Congress could focus on incremental reforms to enhance the affordability of health care. Both parties have members who would instead like to return to bigger arguments about how to completely restructure the health system and reduce health care costs for all individuals in the US. Long-standing policies based on ideological, polarized positions are again being proposed as the fix for affordable health insurance. On the left, some progressives are arguing for national health insurance or single-payer, universal coverage. On the right, some conservatives are arguing that US health care can only be fixed by scrapping much of the federal government’s involvement in health care and letting a free market with a less prominent role for insurance solve continuing problems with affordability and access.

But the ideological purists on both sides are missing the point.

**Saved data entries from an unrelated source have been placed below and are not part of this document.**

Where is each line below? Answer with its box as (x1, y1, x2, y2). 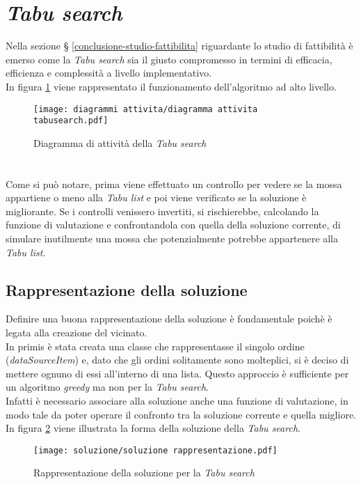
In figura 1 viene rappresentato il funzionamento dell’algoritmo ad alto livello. (6, 79, 337, 93)
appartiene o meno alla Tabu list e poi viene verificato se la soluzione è (6, 190, 307, 205)
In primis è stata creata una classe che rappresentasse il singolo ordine (6, 338, 305, 353)
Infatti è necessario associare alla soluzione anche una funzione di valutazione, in (6, 393, 348, 407)
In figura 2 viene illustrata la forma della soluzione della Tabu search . (6, 421, 300, 435)
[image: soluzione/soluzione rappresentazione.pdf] (33, 445, 278, 455)
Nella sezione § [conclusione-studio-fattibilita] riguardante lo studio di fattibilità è (6, 38, 353, 53)
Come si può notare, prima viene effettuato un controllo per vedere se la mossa (6, 176, 342, 191)

It would be useful to keep in mind 3 important realities of US health policy. First, the affordability question most patients and their families ask is “Can I afford health care?” For many, the answer is, “No.” Those who want major reforms to US health care often aim to reduce the aggregate cost of care to taxpayers through major changes such as creating a single insurer or eliminating most insurance from health care transactions. Although most US individuals are relatively satisfied with their own health care coverage, which is similar to other nations, individuals believe their own health care costs are the most urgent health care problem.

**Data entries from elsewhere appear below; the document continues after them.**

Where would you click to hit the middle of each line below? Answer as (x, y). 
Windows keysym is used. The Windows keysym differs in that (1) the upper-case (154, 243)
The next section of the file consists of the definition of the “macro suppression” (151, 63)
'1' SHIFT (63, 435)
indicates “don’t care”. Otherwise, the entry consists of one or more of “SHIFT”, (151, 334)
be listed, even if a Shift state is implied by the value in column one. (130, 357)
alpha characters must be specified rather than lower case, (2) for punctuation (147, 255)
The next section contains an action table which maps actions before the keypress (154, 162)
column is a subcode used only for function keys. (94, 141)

A second reality is the unique view of health care in the US. Individuals in the US disagree with the premise that health care is a pure social good that must be available to all. Advocates for more government intervention and support for health care hold up examples from other high-income countries (especially western European of Nordic countries); however, almost all of these nations have long established health care as a basic right; in fact, many countries (including Belgium, Finland, Germany, Iceland, Italy, Luxembourg, Spain, and Sweden) have enshrined the right to health care in their constitutions. The US Constitution does not include health care as an inalienable right. Academics can argue the merits of single-payer universal coverage proposals, but implementing such policy change in the US is unlikely.

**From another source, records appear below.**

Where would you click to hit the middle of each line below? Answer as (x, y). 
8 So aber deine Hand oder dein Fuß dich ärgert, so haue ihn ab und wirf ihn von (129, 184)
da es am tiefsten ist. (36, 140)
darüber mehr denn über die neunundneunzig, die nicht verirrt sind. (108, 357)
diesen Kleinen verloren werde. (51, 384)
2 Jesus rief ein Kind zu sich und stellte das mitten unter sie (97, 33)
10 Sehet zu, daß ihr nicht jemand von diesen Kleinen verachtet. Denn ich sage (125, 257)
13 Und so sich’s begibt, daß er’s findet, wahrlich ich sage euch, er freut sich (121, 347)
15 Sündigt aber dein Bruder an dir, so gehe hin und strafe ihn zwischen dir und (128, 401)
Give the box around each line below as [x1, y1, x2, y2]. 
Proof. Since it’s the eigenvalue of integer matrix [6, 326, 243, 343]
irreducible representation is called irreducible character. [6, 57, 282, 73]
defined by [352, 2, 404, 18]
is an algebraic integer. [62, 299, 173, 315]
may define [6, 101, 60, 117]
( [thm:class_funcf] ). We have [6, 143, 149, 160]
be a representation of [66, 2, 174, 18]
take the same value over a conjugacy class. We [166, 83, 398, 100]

Third, the US has a health care financing system that is more complex and varied than the nations and would be administratively, financially, and politically difficult to unwind. Revenue is distributed beyond many parts of the health care system, and both large publicly traded companies and private investors are heavily invested in its complexity. What scholars often refer to as excess costs in US health care spending accrue to both nonprofit and for-profit insurance companies and administrators, health facilities, health professionals, and prescription drug companies; all entities have a stake in the current financing and delivery system. Federal and state governments enjoy lower administrative costs, but also pay clinicians below commercial market rates. These lower rates can have an impact on the availability of clinicians, care accessibility, and the quality of care available – particularly in parts of the country where there are clinician shortages.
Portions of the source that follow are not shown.